- Еще бы вы негром оказались! – вскидывает она руками. – Хватит и той черноты, какая есть!
- Татьяна Викторовна, - делает жест рукой в мою сторону Дмитрий Платонович, видя, что я собираюсь повышать голос, и, заставляя меня замолчать, - объясните нам, пожалуйста, какая чернота сейчас вас беспокоит?
- Его! – показывает решительно на меня пальцем. – Если они оба родятся черненькими, что я мужу скажу?! Как у нас у двух белобрысых могли родиться два чертенка?!
- Их двое?! – это все, что я слышу из сказанного матерью моих детей.
Черт… Моих детей…
Моих!
- А вы и рады! – нападает на меня беременная.
Не успеваю ей ничего ответить, как Дмитрий Платонович опять нас «разводит» в стороны взмахами уже обеих рук:
- Так, стоп. Эээ…
Главврач уже не знает, что говорить дальше, поскольку ситуация не просто щепетильная. А катастрофическая. Но нам с белобрысой уже все понятно.
- Я буду краток. Я хочу купить этих детей, - заявляю сразу о своих намерениях.
И без того бледная моль стала еще бледнее. Только широко распахнутые глаза от удивления выдавали присутствие в помещении еще одного человека, не считая врача.
- Ч-что?
Прежний настрой на скандал пропал. Девушка не просто побледнела, она в мгновение стала синей. Губы трясутся, дыхание сбилось.
- Хватит! – внезапно кричит врач, но, смотря на мать моих детей, мужчина меняет тон на более тихий и даже немного ласковый. – Татьяна Викторовна, выйдите, пожалуйста, в коридор. Наша медсестра проводит вас до буфета.
Белокурая моль еле поднимается и на плохо сгибающихся ногах идет к выходу.
- Слушайте вы, турецкий подданный, - скалится в мою сторону Дмитрий Платонович, - вы решили за деньги купить все и еще немного? Не выйдет!
- Это мои дети, - произношу с каменным лицом, не привыкший выслушивать нравоучения от каких-то врачей.
- А это моя пациентка! – кричит мужчина. – Бывшая, да, - добавляет, - но моя! В ней ваши дети! Последние из возможных! У нее тридцатая неделя беременности! Хотите, совсем бездетным остаться?!
- Почему «бывшая»? – подаюсь к нему вперед, забыв напрочь о его тоне и прочих обстоятельствах. – Она что, не наблюдается у врача всю беременность?
- Наверное наблюдается, - пожимает плечами главврач. – Но к нам она больше не приходит. Я делал подсадку, вел ее до четырнадцатой недели. Потом перешел на пост главврача, но продолжил вести беременность Татьяны Викторовны. С двадцатой недели она пропала. Звонил ей. Она обещала прийти на прием, но вот уже тридцатая неделя, и я ее вижу только здесь в кабинете так же, как и вы.
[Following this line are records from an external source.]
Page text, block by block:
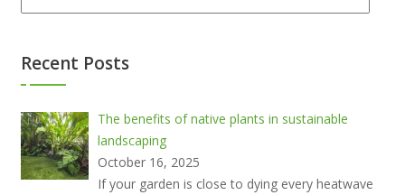
Recent Posts
The benefits of native plants in sustainable
landscaping
October 16, 2025
If your garden is close to dying every heatwave
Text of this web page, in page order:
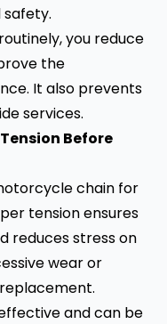
you reduce
the
It also prevents
services.
Before
chain for
tension ensures
reduces stress on
wear or
and can be
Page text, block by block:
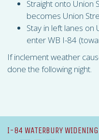
Straight onto Union
becomes Union
Stay in left lanes
enter WB I-84
If inclement weather
done the following night.
I-84 WATERBURY WIDENING
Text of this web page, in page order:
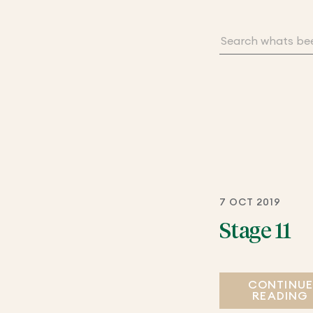
7 OCT 2019
Stage 11
CONTINUE
READING
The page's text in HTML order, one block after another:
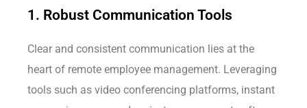
1. Robust Communication Tools
Clear and consistent communication lies at the
heart of remote employee management. Leveraging
tools such as video conferencing platforms, instant
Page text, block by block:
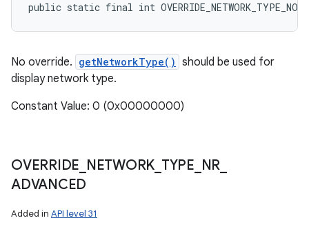
public static final int OVERRIDE_NETWORK_TYPE_NONE
No override. getNetworkType() should be used for
display network type.
Constant Value: 0 (0x00000000)
OVERRIDE NETWORK TYPE NR
ADVANCED
Added in API level 31
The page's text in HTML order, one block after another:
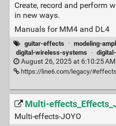
Create, record and perform
in new ways.
Manuals for MM4 and DL4
guitar-effects · modeling-
digital-wireless-systems
·
August 26, 2025 at 6:10:25 AM
https://line6.com/legacy/#effects
Multi-
Multi-effects-JOYO
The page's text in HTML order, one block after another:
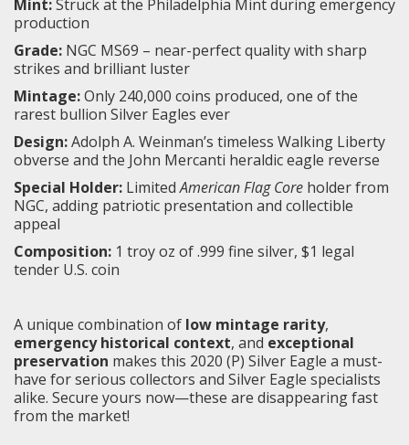
Mint:Struck at the Philadelphia Mint during emergency
production
Grade: NGC MS69 – near-perfect quality with sharp
strikes and brilliant luster
Mintage:Only 240,000 coins produced, one of the
rarest bullion Silver Eagles ever
Design:Adolph A. Weinman’s timeless Walking Liberty
obverse and the John Mercanti heraldic eagle reverse
Special Holder: LimitedAmerican Flag Core holder from
NGC, adding patriotic presentation and collectible
appeal
Composition: 1 troy oz of .999 fine silver, $1 legal
tender U.S. coin
A unique combination of low mintage rarity,
emergency historical context, and exceptional
preservation makes this 2020 (P) Silver Eagle a must-
have for serious collectors and Silver Eagle specialists
alike. Secure yours now—these are disappearing fast
from the market!
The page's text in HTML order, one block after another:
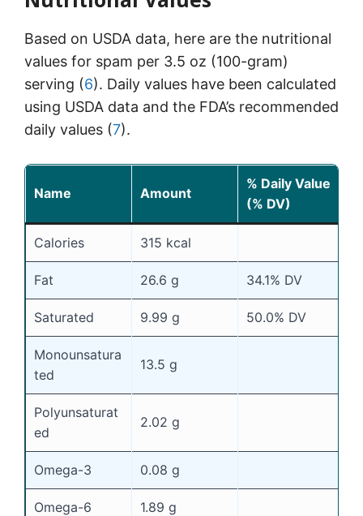
Based on USDA data, here are the nutritional
values for spam per 3.5 oz (100-gram)
serving (6). Daily values have been calculated
using USDA data and the FDA’s recommended
daily values (7).
Name Amount
% Daily Value
(% DV)
Calories 315 kcal
Fat 26.6 g 34.1% DV
Saturated 9.99 g 50.0% DV
Monounsatura
ted
13.5 g
Polyunsaturat
ed
2.02 g
Omega-3 0.08 g
Omega-6 1.89 g
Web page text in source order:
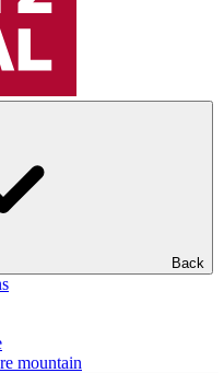
Back
mountain
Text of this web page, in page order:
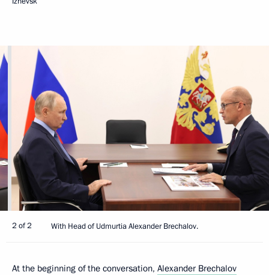
2 of 2 With Head of Udmurtia Alexander Brechalov.
At the beginning of the conversation, Alexander Brechalov
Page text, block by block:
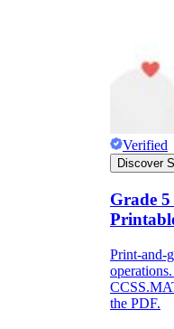
Verified
Discover
Grade
Print-and-
the PDF.
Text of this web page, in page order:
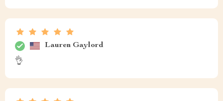
Lauren Gaylord
👌
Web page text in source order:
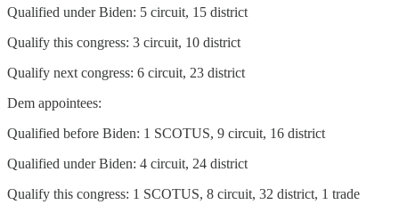
Qualified under Biden: 5 circuit, 15 district
Qualify this congress: 3 circuit, 10 district
Qualify next congress: 6 circuit, 23 district
Dem appointees:
Qualified before Biden: 1 SCOTUS, 9 circuit, 16 district
Qualified under Biden: 4 circuit, 24 district
Qualify this congress: 1 SCOTUS, 8 circuit, 32 district, 1 trade
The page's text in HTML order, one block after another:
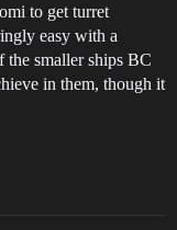
to get turret
easy with a
the smaller ships BC
in them, though it
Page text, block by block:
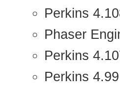
Perkins
Phaser
Perkins
Perkins
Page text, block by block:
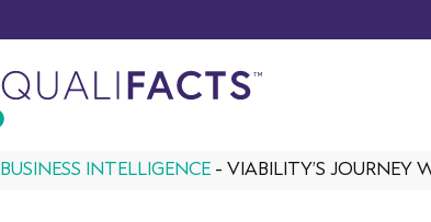
BUSINESS INTELLIGENCE - VIABILITY’S JOURNEY
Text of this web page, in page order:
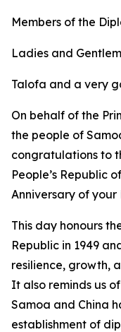
Members of the
Ladies and
Talofa and a very
On behalf of the
the people of
congratulations to
People’s Republic
Anniversary of
This day honours
Republic in 1949
resilience, growth,
It also reminds us
Samoa and China
establishment of
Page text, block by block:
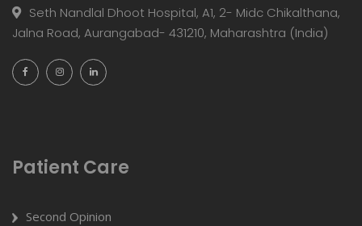
Seth Nandlal Dhoot Hospital, A1, 2- Midc Chikalthana,
Jalna Road, Aurangabad- 431210, Maharashtra (India)
Patient Care
Second Opinion
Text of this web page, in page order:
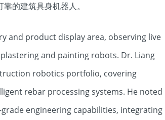
的建筑具身机器人。
and product display area, observing live
and painting robots. Dr. Liang
robotics portfolio, covering
rebar processing systems. He noted
engineering capabilities, integrating
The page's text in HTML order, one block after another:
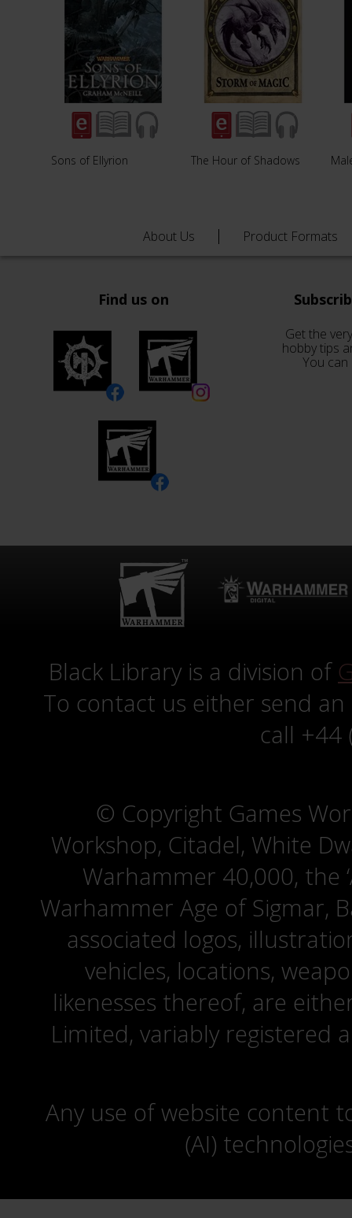
Sons of Ellyrion The Hour of Shadows
About Us Product Formats
Find us on
Get the
hobby tips
You
Black Library is a division of
To contact us either send
call +44
© Copyright Games
Workshop, Citadel, White
Warhammer 40,000, the
Warhammer Age of Sigmar,
associated logos,
vehicles, locations,
likenesses thereof, are
Limited, variably registered
Any use of website content
(AI)
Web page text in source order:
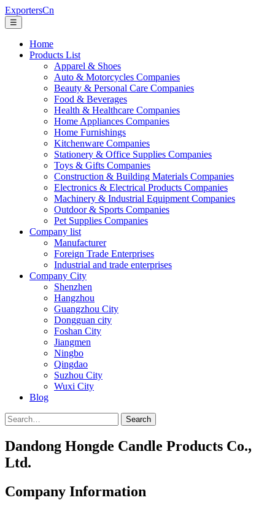
ExportersCn
☰
Home
Products List
Apparel & Shoes
Auto & Motorcycles Companies
Beauty & Personal Care Companies
Food & Beverages
Health & Healthcare Companies
Home Appliances Companies
Home Furnishings
Kitchenware Companies
Stationery & Office Supplies Companies
Toys & Gifts Companies
Construction & Building Materials Companies
Electronics & Electrical Products Companies
Machinery & Industrial Equipment Companies
Outdoor & Sports Companies
Pet Supplies Companies
Company list
Manufacturer
Foreign Trade Enterprises
Industrial and trade enterprises
Company City
Shenzhen
Hangzhou
Guangzhou City
Dongguan city
Foshan City
Jiangmen
Ningbo
Qingdao
Suzhou City
Wuxi City
Blog
Search
Dandong Hongde Candle Products Co.,
Ltd.
Company Information
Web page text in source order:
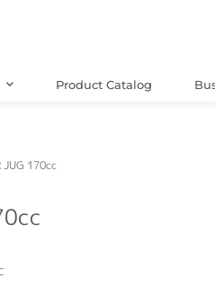
Product Catalog
JUG 170cc
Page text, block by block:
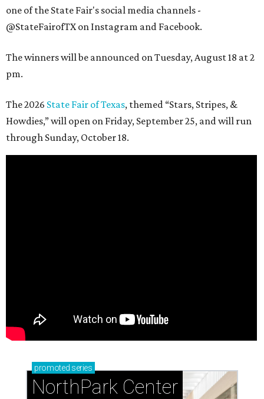
one of the State Fair's social media channels -
@StateFairofTX on Instagram and Facebook.
The winners will be announced on Tuesday, August 18 at 2
pm.
The 2026 State Fair of Texas, themed “Stars, Stripes, &
Howdies,” will open on Friday, September 25, and will run
through Sunday, October 18.
promoted series
NorthPark Center
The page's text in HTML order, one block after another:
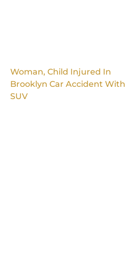
Woman, Child Injured In
Brooklyn Car Accident With
SUV
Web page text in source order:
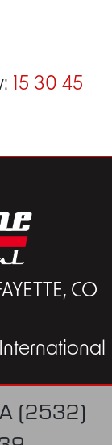
15 30 45
CO
(2532)
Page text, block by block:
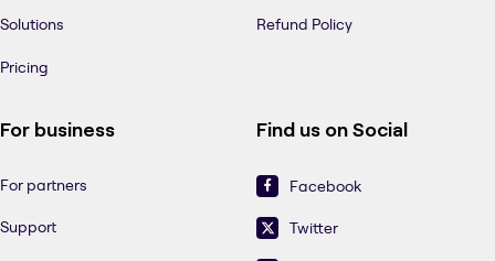
Solutions
Pricing
Refund Policy
For business
For partners
Support
Find us on Social
Facebook
Twitter
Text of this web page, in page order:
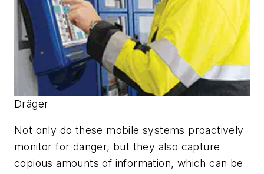
Dräger
Not only do these mobile systems proactively
monitor for danger, but they also capture
copious amounts of information, which can be
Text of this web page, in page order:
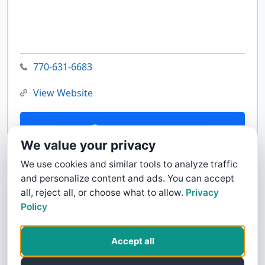
770-631-6683
View Website
Contact Us
We value your privacy
We use cookies and similar tools to analyze traffic
and personalize content and ads. You can accept
all, reject all, or choose what to allow. Privacy
Policy
Accept all
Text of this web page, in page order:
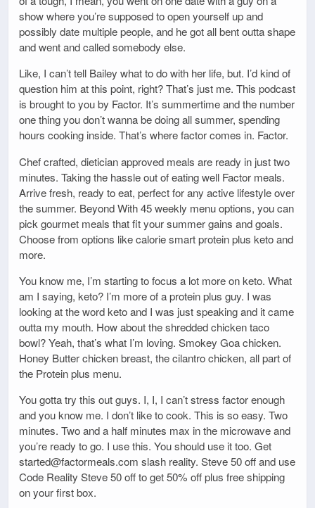
show where you’re supposed to open yourself up and
possibly date multiple people, and he got all bent outta shape
and went and called somebody else.
Like, I can’t tell Bailey what to do with her life, but. I’d kind of
question him at this point, right? That’s just me. This podcast
is brought to you by Factor. It’s summertime and the number
one thing you don’t wanna be doing all summer, spending
hours cooking inside. That’s where factor comes in. Factor.
Chef crafted, dietician approved meals are ready in just two
minutes. Taking the hassle out of eating well Factor meals.
Arrive fresh, ready to eat, perfect for any active lifestyle over
the summer. Beyond With 45 weekly menu options, you can
pick gourmet meals that fit your summer gains and goals.
Choose from options like calorie smart protein plus keto and
more.
You know me, I’m starting to focus a lot more on keto. What
am I saying, keto? I’m more of a protein plus guy. I was
looking at the word keto and I was just speaking and it came
outta my mouth. How about the shredded chicken taco
bowl? Yeah, that’s what I’m loving. Smokey Goa chicken.
Honey Butter chicken breast, the cilantro chicken, all part of
the Protein plus menu.
You gotta try this out guys. I, I, I can’t stress factor enough
and you know me. I don’t like to cook. This is so easy. Two
minutes. Two and a half minutes max in the microwave and
you’re ready to go. I use this. You should use it too. Get
started@factormeals.com slash reality. Steve 50 off and use
Code Reality Steve 50 off to get 50% off plus free shipping
on your first box.
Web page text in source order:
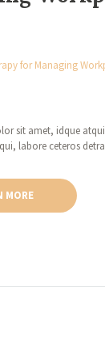
sit amet, idque
labore ceteros
MORE
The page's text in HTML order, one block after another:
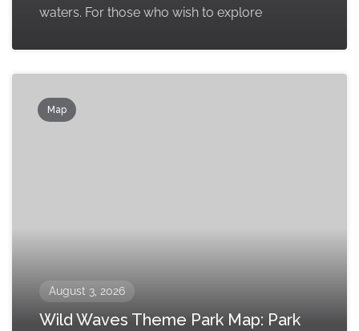
waters. For those who wish to explore
Map
August 3, 2026
Wild Waves Theme Park Map: Park
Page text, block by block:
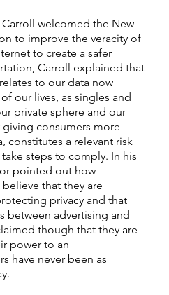
welcomed the New
to improve the veracity of
to create a safer
Carroll explained that
to our data now
our lives, as singles and
private sphere and our
consumers more
constitutes a relevant risk
steps to comply. In his
pointed out how
that they are
privacy and that
between advertising and
though that they are
power to an
have never been as
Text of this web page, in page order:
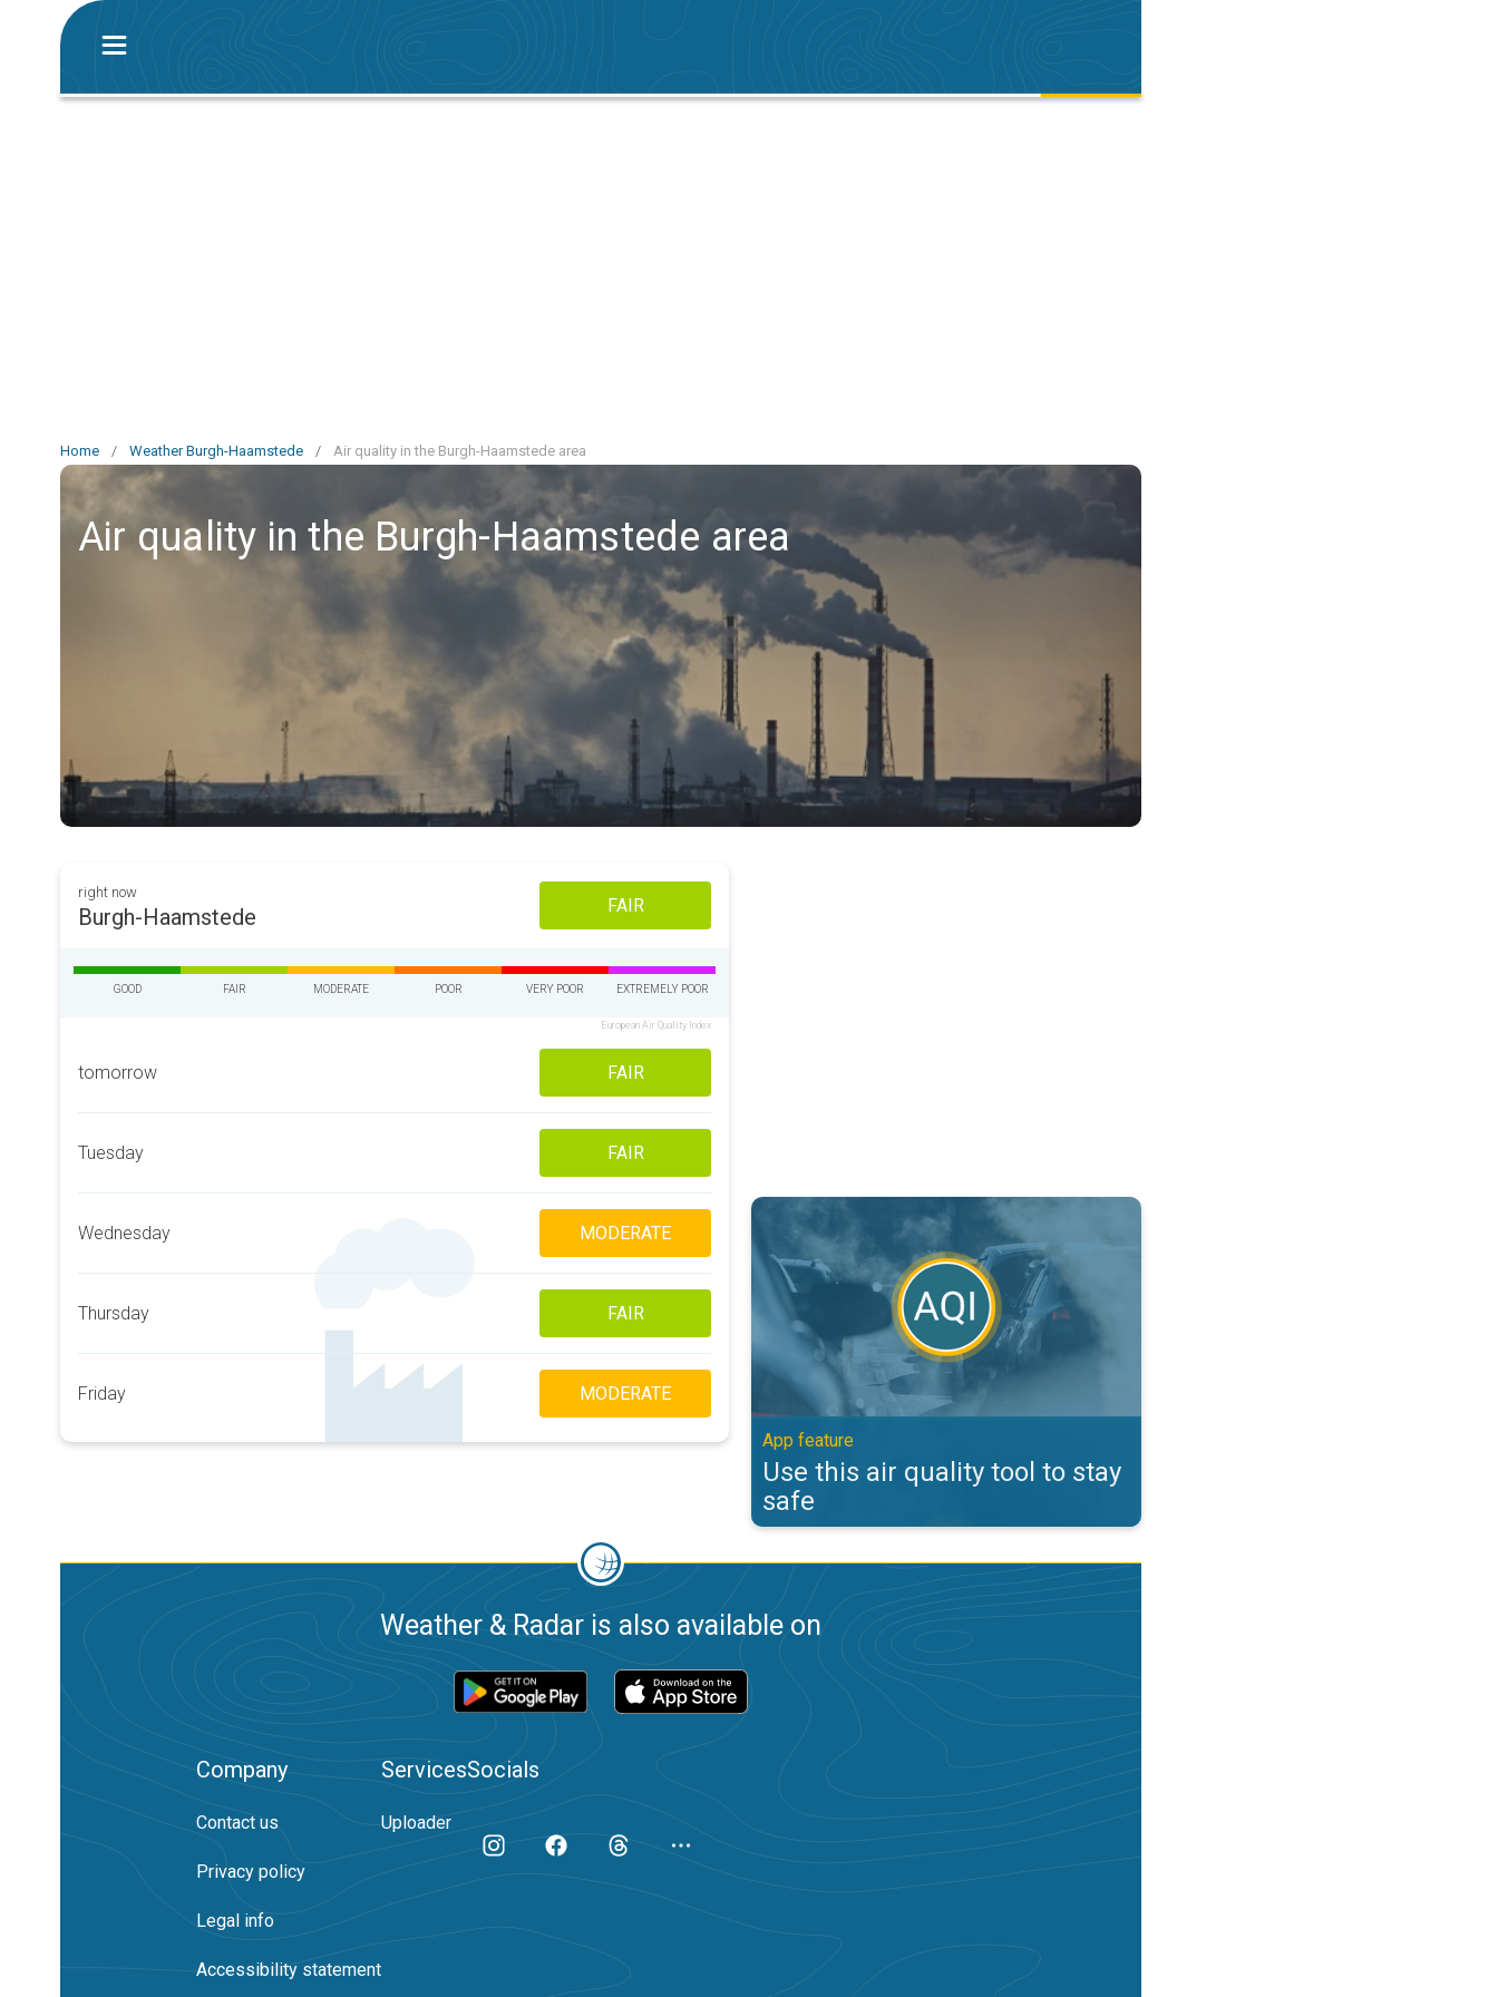
Home / Weather Burgh-Haamstede / Air quality in the Burgh-Haamstede area
Air quality in the Burgh-Haamstede area
right now
Burgh-Haamstede FAIR
GOOD FAIR MODERATE POOR VERY POOR EXTREMELY POOR
European Air Quality Index
tomorrow FAIR
Tuesday FAIR
Wednesday MODERATE
Thursday FAIR
Friday MODERATE
Use this air quality tool to stay safe. App feature. . .
App feature
Use this air quality tool to stay
safe
Weather & Radar is also available on
Company
Contact us
Privacy policy
Legal info
Accessibility statement
Services
Uploader
Socials

- И вы считаете это нормальным?! – начинаю сердиться.
- А что предлагаете мне делать?! – опять кричит Дмитрий Платонович. – Я не могу бегать за каждой своей пациенткой! Ее беременность – это, прежде всего, ее ответственность!
- И моя! – буквально рявкаю на мужчину, отчего он слегка зажимается. – Я требую, - говорю уже тише, - чтобы ваши врачи провели ей полное обследование. Я не готов рисковать своими детьми!
Иначе реагировать не могу. Это действительно последний шанс. У меня было выделено не так много сперматозоидов для оплодотворения. За все четыре года процедур только одиннадцать штук. И все их подсаживали Нихан. Но все было безуспешно. Эмбрионы не крепились. Но, как оказывается сейчас, дед утаил от меня еще два сперматозоида. Много раз он говорил мне, что встречается несовместимость между мужчиной и женщиной. Что при «смене» жены я смогу стать отцом. Но я не верил. Видимо зря…
- А.., - хочет задать вопрос Дмитрий Платонович, но я опять его бесцеремонно перебиваю.
- Я оплачу все обследование, - категорично заявляю.